Above all, extending the stage length reduces the number of cycles that can stress and cause a failure to casing couplings, while also requiring fewer plugs. The savings in plug costs is clearly evident in the Delaware Basin, where price tags range from $3,900 to $6,900 per set. The wireline crew efficiency, the pumping company’s nonproductive time fees and the reduced risk of parted casing further augment the savings equation.
However, reducing time on location represents by far the single most influential cost-saving component. Consider the case of a mid-sized service company in the Delaware Basin, using a fixed-cost model where time on location and materials are priced separately. Under this pricing model, a 12-hour reduction in total on-location time would result in a roughly 12% spread cost reduction.
To fully capture the time-reduction benefits, the injection rate must be faster than that of the original design, which will speed up the process while not reducing the concentration of materials loaded into the fractures. Likewise, reducing cycle time minimizes the very real risks of parted casing, which increases each time a stage is pumped.
Casing integrity issues
One of the issues in lengthening frac stages is the level of pipe friction between the heel and toe clusters. The increase is a relatively linear relationship to length, meaning that doubling the stage length from 36 m to 110 m increases the friction threefold. For example, take the variations in pipe friction values in a 10-cluster frac stage, assuming all perforations are open. In this example, the differences between the toe cluster and the heel cluster range from a minimum of 41.4 psig up to 140.4 psig, depending on the pumping rate. These values may seem insignificant, but when added to the variation in closure stresses between cluster locations, they can contribute to project complexity and decrease the ability to open all of the perforations.
Figure 2 displays the actual contrast in minimum horizontal stress in a Third Bone Spring well, reflecting the wide difference in the maximum closure stress between perf clusters. The broad closure stresses, combined with pipe friction, dramatically alters interstage flow with increasing differential pressures.

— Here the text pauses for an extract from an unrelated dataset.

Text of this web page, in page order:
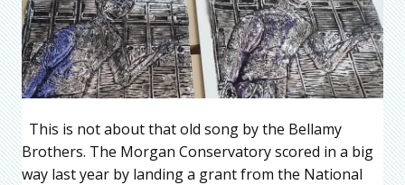
This is not about that old song by the Bellamy
Brothers. The Morgan Conservatory scored in a big
way last year by landing a grant from the National

Limited entry perforation, which has been used in the stimulation community since the late 1950s, has been seen as a viable methodology for addressing the differential pressure issues. Using limited-entry perforation, the heel in Figure 2 would have to be perforated using few and very small perforations, compared to the numerous and large perforations at the toe. This common practice, however, has lost some favor, largely because myriad issues surrounding the detection and mitigation of closure stress differences is not well appreciated but will emerge with time.

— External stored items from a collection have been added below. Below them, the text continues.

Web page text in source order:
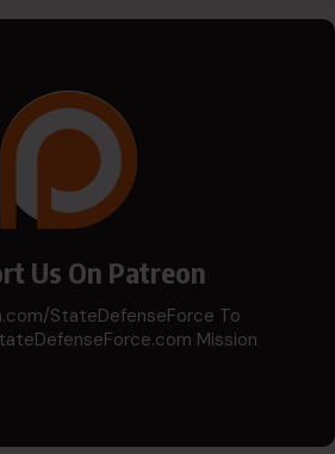
Us On Patreon
StateDefenseForce To
Mission
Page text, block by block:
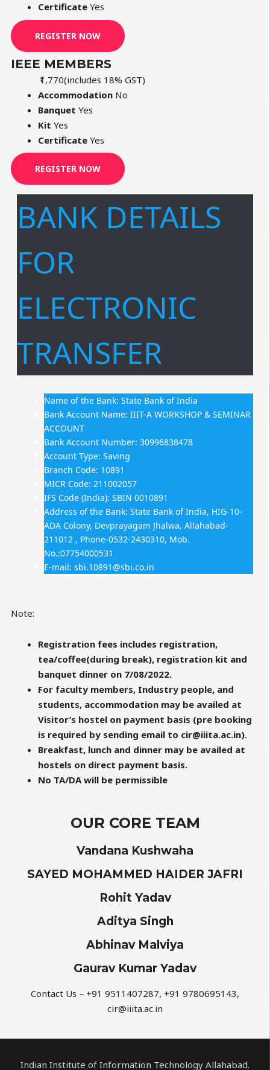
Certificate Yes
REGISTER NOW
IEEE MEMBERS
₹1,770(includes 18% GST)
Accommodation No
Banquet Yes
Kit Yes
Certificate Yes
REGISTER NOW
BANK DETAILS
FOR
ELECTRONIC
TRANSFER
Name of the Bank: State Bank of India
Bank Account Name: IIIT-A WORKSHOP & SEMINAR
ACCOUNT
Bank Account Number: 30996838478
Account Type: Saving
Branch Code: 10891
MICR Code: 211002057
IFS Code (India): SBIN 0010891
Address of the Bank: State Bank of India, HIG-10-
ADA Colony, Devprayagam Jhalwa, Allahabad-
211012 , Phone-0532-2430310, Mob.
No.:07754000531
E-mail: sbi.10891@sbi.co.in
Note:
Registration fees includes registration,
tea/coffee(during break), registration kit and
banquet dinner on 7/08/2022.
For faculty members, Industry people, and
students, accommodation may be availed at
Visitor’s hostel on payment basis (pre booking
is required by sending email to cir@iiita.ac.in).
Breakfast, lunch and dinner may be availed at
hostels on direct payment basis.
No TA/DA will be permissible
OUR CORE TEAM
Vandana Kushwaha
SAYED MOHAMMED HAIDER JAFRI
Rohit Yadav
Aditya Singh
Abhinav Malviya
Gaurav Kumar Yadav
Contact Us – +91 9511407287, +91 9780695143,
cir@iiita.ac.in
Indian Institute of Information Technology Allahabad.

Integrating drilling data with neural networks can deliver a synthetic log, which yields the rock properties that can generate stresses along the wellbore. These stresses are used to select perforation spacing to better take advantage of “like” stresses, thus improving the perforation opening. Afterward, minimum pressure drops between perforations can be designed. This methodology also represents the foundation for the engineered application of biodegradable diverters to increase fracturing stage lengths while maintaining average cluster spacing similar to the original completion design.